Have a look at the brms auto generated code for models with random effects. You will be surprised by the many copies of the parameters which are made to loop over these… which is faster. I have myself once found that looping over real arrays can be faster than looping over vectors. I have not followed up on these things, but if you have the means… go for it.

The vignette in brms about within-chain parallelization is also a worthwhile read to get to know some details of reduce_sum.

Brms = R package on CRAN in case that is unfamiliar…

Previously this was because indexing over arrays avoided an out of bounds check, but now we do that so they should be the same speed

Thank you. I have already looked into some stan code generated by brms so will take a closer look at these things.

On the other hand, the purpose of doing this checking was getting familiar with Stan models and how to make them fast (I am new to Stan). So in the mid future I wont probably follow up on these things. But I will have all these in an open access repo for people to follow up if they are interested.

@wds15 I have finally pushed everything into Github so that it does not get lost in my computer.

I have also added a hierarchical Bayesian Neural Net as that used by Radford Neal in his phd thesis, for anyone interested Machine.Learning.Models.pytorch/Bayesian_Neural_Net_categorical_GLM_no_partial_sum.stan at master · jmaronas/Machine.Learning.Models.pytorch · GitHub

Great.
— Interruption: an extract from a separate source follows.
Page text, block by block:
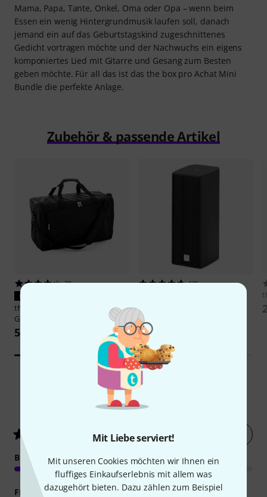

Skinning over the neural net model I see an fmax function…that is really bad for the performance of nuts which is based on gradients. Can you replace that with some continuous function possibly?

Yeah, I saw that performance warning in the documentation of the fmax function. However the implementation considers state of the art activation functions commonly used in Deep NNets, so that is the reason why I coded up using a Rectifier linear unit activation.

Why is that so bar for gradients? A couple of years ago I remember coding up some cuda kernels for computing forward and backward of fmax type functions used in the aforementioned ReLu, and I remember performance wasn’t that bad. Here is the code of the implementation: CULAYERS/ at 2597fca8c0a93102ef0e259d306736e730a798a0 · jmaronas/CULAYERS · GitHub

fmax implies a discontinuity. You should be able to replace that with a logit type step function which you can tune in it’s steepness.